5.4 Computer tasks

Task 1

Consider again the crabs dataset you looked at in the exercises in the chapter on PCA (see 4.4). We now consider a canonical correlation analysis in which one set of variables, the \(\mathbf x\)-set, is given by CL and CW and the other set, the \(\mathbf y\)-set, is given by FL, RW and BD.

library(MASS)
?crabs           # read the help page to find out about the dataset
X1 = crabs %>% dplyr::select(CL, CW)  %>%as.matrix()  
Y1 = crabs %>% dplyr::select(FL, RW, BD) %>% as.matrix()

calculate \({\bf S}_{\bf x x}^{-1/2}\) and \({\bf S}_{\bf yy}^{-1/2}\) by first computing the spectral decomposition of \(\mathbf S_{xx}\) and \(\mathbf S_{yy}\).
Now calculate the matrix \(\mathbf Q\) and compute its singular value decomposition.

Compute the first pair of CC vectors and CC variables \(\eta_1\) and \(\psi_1\). What is the 1st canonical correlation?
Plot \(\psi_1\) vs \(\eta_1\). What does the plot tell you (if anything)?
Repeat the above to find the second pair of CC vectors, and the second set of CC variables/scores, and plot these against each other and against the first CC scores. Is there any interesting structure in any of the plots? Which plots suggest random scatter?

Finally, repeat the analysis above using the cc command and plt.cc from the package CCA which you will need to download.

cca<-cc(X1,Y1)
plt.cc(cca, var.label=TRUE)

Task 2

The data for previous Premier League seasons is available at:

[https://www.rotowire.com/soccer/league-table.php?season=2022]https://www.rotowire.com/soccer/league-table.php?season=2022)

There is a button to download the csv (comma separated variable) file in the bottom right hand corner. Read the data into R (hint: try the read.csv command).

x <- read.csv(x , file="/YOURDIRECTORY/prem_league_data.txt, 
sep=" ", header=TRUE)

If you are not sure what the name of YOURDIRECTORY is where the file is located, then a useful command to find out is file.choose()

Reproduce the analysis from the notes for the 2022-23 premier league season.
Give an interpretation of the CC scores. One of doing this is to think about the correlation between the original variables and the scores (the transformed variables). Note that there are four different correlation matrices we can look at to aid interpretation: correlation between X and \(\eta\), \(X\) and \(\psi\), \(Y\) and \(\eta\), and \(Y\) and \(\psi\).

Circle plots can also help. Look at the help page for plt.cc and try some circle plots.
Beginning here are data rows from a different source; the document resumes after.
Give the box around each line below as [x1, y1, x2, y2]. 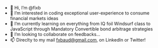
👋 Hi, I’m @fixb [10, 5, 41, 10]
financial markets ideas [10, 15, 59, 21]
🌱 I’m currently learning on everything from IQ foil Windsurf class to [10, 20, 150, 26]
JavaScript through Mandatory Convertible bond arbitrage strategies [10, 26, 153, 32]
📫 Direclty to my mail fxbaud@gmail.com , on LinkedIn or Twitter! [10, 37, 146, 42]
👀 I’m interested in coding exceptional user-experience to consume [10, 10, 150, 16]
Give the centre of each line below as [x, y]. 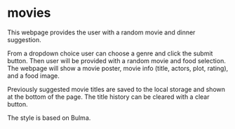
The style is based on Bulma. [49, 118]
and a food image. [33, 76]
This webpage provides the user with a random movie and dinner [101, 32]
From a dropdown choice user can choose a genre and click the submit [110, 53]
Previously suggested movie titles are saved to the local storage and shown [116, 89]
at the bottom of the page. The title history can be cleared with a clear [108, 97]
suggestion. [25, 39]
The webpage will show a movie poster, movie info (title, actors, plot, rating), [118, 68]
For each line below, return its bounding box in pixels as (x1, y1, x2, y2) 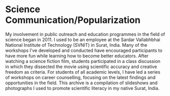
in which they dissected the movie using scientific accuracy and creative (5, 63, 157, 70)
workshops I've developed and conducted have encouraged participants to (5, 47, 162, 53)
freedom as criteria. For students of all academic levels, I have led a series (5, 69, 161, 75)
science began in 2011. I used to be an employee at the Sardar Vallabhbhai (5, 37, 161, 43)
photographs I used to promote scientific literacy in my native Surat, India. (5, 85, 160, 91)
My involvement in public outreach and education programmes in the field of (5, 31, 165, 37)
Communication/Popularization (5, 14, 141, 26)
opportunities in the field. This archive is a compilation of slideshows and (5, 80, 158, 86)
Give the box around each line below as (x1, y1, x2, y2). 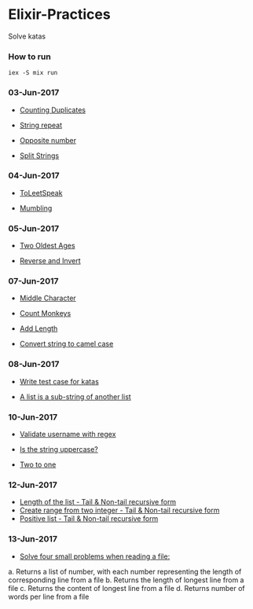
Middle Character (19, 293, 76, 303)
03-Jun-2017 (8, 87, 60, 98)
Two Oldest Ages (19, 241, 76, 251)
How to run (8, 51, 51, 62)
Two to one (19, 460, 57, 469)
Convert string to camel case (19, 339, 114, 349)
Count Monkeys (19, 309, 71, 318)
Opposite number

Consider now doing CCA with \(\mathbf x=(W,D)\) and \(\mathbf y=(G,GA, L)\). Note that if you knew \(W\) and \(D\), you could calculate \(L\). Without doing any computation, what do you expect the first canoncial correlation to be? What will the first pair of CC vectors be (upto a multiplicative constant)?
Check your intuition by doing the calculation in R:

X <- table[,c('W','D')] 
Y <- table[,c('G','GA','L')] 
cc(X,Y)

Task 3

We will now look data measured from 600 first year university students. Measurements were made on three psychological variables:

Locus of Control: the degree to someone believes that they, as opposed to external forces, have control over the outcome of events in their lives.
Self Concept: an indication of whether a person tends to hold a generally positive and consistent or negative and variable self-view.
Motivation: how motivated an individual is

which will form our \(\mathbf X\) variables. The \(\mathbf Y\) variables are four academic scores (standardized test scores)

Reading
Writing
Math
Science

and gender (1=Male, 0 = Female) We are interested in how the set of psychological variables relates to the academic variables and gender.

mm <- read.csv("https://stats.idre.ucla.edu/stat/data/mmreg.csv")
colnames(mm) <- c("Control", "Concept", "Motivation",
                  "Read", "Write", "Math",
    "Science", "Sex")
summary(mm)
psych <- mm[, 1:3]
acad <- mm[, 4:7]

Conduct CCA on these data. Provide an interpretation of your results.